**Provided data:**
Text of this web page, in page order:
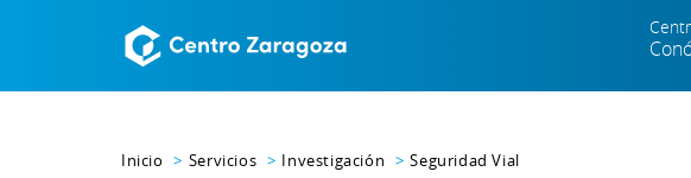
Inicio Servicios Investigación Seguridad Vial
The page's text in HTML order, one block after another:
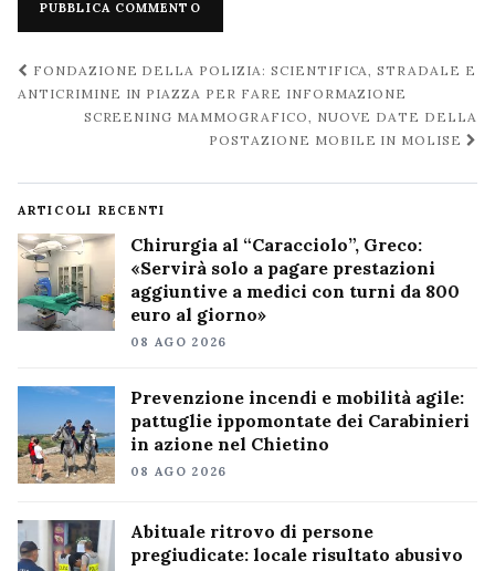
Navigazione
post
FONDAZIONE DELLA POLIZIA: SCIENTIFICA, STRADALE E
ANTICRIMINE IN PIAZZA PER FARE INFORMAZIONE
SCREENING MAMMOGRAFICO, NUOVE DATE DELLA
POSTAZIONE MOBILE IN MOLISE
ARTICOLI RECENTI
Chirurgia al “Caracciolo”, Greco:
«Servirà solo a pagare prestazioni
aggiuntive a medici con turni da 800
euro al giorno»
08 AGO 2026
Prevenzione incendi e mobilità agile:
pattuglie ippomontate dei Carabinieri
in azione nel Chietino
08 AGO 2026
Abituale ritrovo di persone
pregiudicate: locale risultato abusivo
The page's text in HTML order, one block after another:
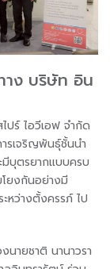
าง บริษัท อิน
ปร์ ไอวีเอฟ จำกัด
รเจริญพันธุ์ชั้นนำ
มีบุตรยากแบบครบ
ยงกันอย่างมี
หว่างตั้งครรภ์ ไป
ายชาติ นานาวรา
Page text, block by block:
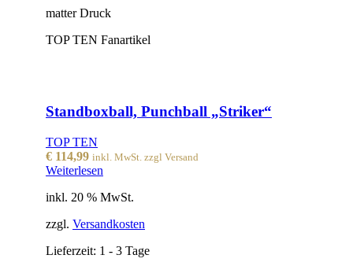
matter Druck
TOP TEN Fanartikel
Standboxball, Punchball „Striker“
TOP TEN
€ 114,99 inkl. MwSt. zzgl Versand
Weiterlesen
inkl. 20 % MwSt.
zzgl. Versandkosten
Lieferzeit: 1 - 3 Tage
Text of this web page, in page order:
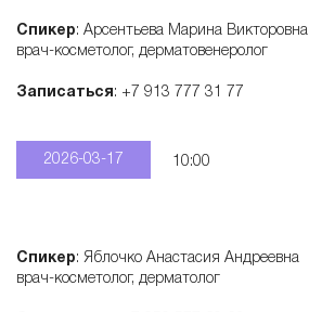
Спикер: Арсентьева Марина Викторовна
врач-косметолог, дерматовенеролог
Записаться: +7 913 777 31 77
2026-03-17 10:00
Спикер: Яблочко Анастасия Андреевна
врач-косметолог, дерматолог
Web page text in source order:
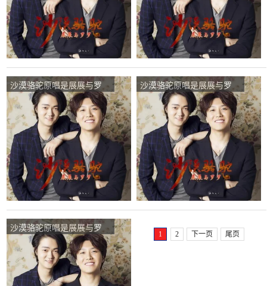
沙漠骆驼原唱是展展与罗
罗，由细嗅蔷薇翻唱(播
放:307)
沙漠骆驼原唱是展展与罗
罗，由大花心(小号)翻唱(试
听次数:76)
沙漠骆驼原唱是展展与罗
罗，由花颜、翻唱(试听次
数:58)
1 2 下一页 尾页
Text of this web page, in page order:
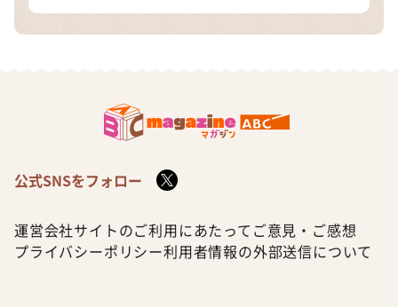
公式SNSをフォロー
運営会社サイトのご利用にあたって ご意見・ご感想
プライバシーポリシー利用者情報の外部送信について
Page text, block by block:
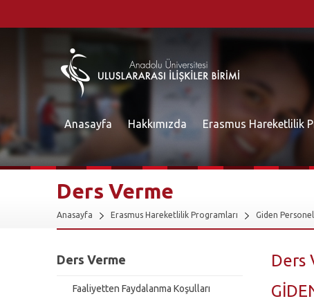
Anasayfa Hakkımızda Erasmus Hareketlilik
Ders Verme
Anasayfa Erasmus Hareketlilik Programları Giden Personel
Ders
Ders Verme
Faaliyetten Faydalanma Koşulları
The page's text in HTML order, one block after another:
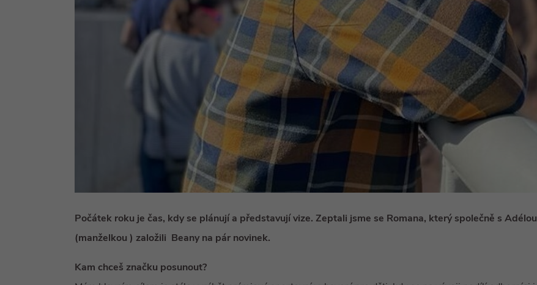
Počátek roku je čas, kdy se plánují a představují vize. Zeptali jsme se Romana, který společně s Adélou
(manželkou ) založili Beany na pár novinek.
Kam chceš značku posunout?

**Work order:** Could the lines above be copied out exactly, with no image carried over?

**Your response:**
Text of this web page, in page order:
Inicio Servicios Investigación Seguridad Vial
The page's text in HTML order, one block after another:
Navigazione
post
FONDAZIONE DELLA POLIZIA: SCIENTIFICA, STRADALE E
ANTICRIMINE IN PIAZZA PER FARE INFORMAZIONE
SCREENING MAMMOGRAFICO, NUOVE DATE DELLA
POSTAZIONE MOBILE IN MOLISE
ARTICOLI RECENTI
Chirurgia al “Caracciolo”, Greco:
«Servirà solo a pagare prestazioni
aggiuntive a medici con turni da 800
euro al giorno»
08 AGO 2026
Prevenzione incendi e mobilità agile:
pattuglie ippomontate dei Carabinieri
in azione nel Chietino
08 AGO 2026
Abituale ritrovo di persone
pregiudicate: locale risultato abusivo
The page's text in HTML order, one block after another:
าง บริษัท อิน
ปร์ ไอวีเอฟ จำกัด
รเจริญพันธุ์ชั้นนำ
มีบุตรยากแบบครบ
ยงกันอย่างมี
หว่างตั้งครรภ์ ไป
ายชาติ นานาวรา
Page text, block by block:
matter Druck
TOP TEN Fanartikel
Standboxball, Punchball „Striker“
TOP TEN
€ 114,99 inkl. MwSt. zzgl Versand
Weiterlesen
inkl. 20 % MwSt.
zzgl. Versandkosten
Lieferzeit: 1 - 3 Tage
Text of this web page, in page order:
Спикер: Арсентьева Марина Викторовна
врач-косметолог, дерматовенеролог
Записаться: +7 913 777 31 77
2026-03-17 10:00
Спикер: Яблочко Анастасия Андреевна
врач-косметолог, дерматолог
Web page text in source order:
沙漠骆驼原唱是展展与罗
罗，由细嗅蔷薇翻唱(播
放:307)
沙漠骆驼原唱是展展与罗
罗，由大花心(小号)翻唱(试
听次数:76)
沙漠骆驼原唱是展展与罗
罗，由花颜、翻唱(试听次
数:58)
1 2 下一页 尾页
Text of this web page, in page order:
公式SNSをフォロー
運営会社サイトのご利用にあたって ご意見・ご感想
プライバシーポリシー利用者情報の外部送信について
Page text, block by block:
Anasayfa Hakkımızda Erasmus Hareketlilik
Ders Verme
Anasayfa Erasmus Hareketlilik Programları Giden Personel
Ders
Ders Verme
Faaliyetten Faydalanma Koşulları
The page's text in HTML order, one block after another:
Počátek roku je čas, kdy se plánují a představují vize. Zeptali jsme se Romana, který společně s Adélou
(manželkou ) založili Beany na pár novinek.
Kam chceš značku posunout?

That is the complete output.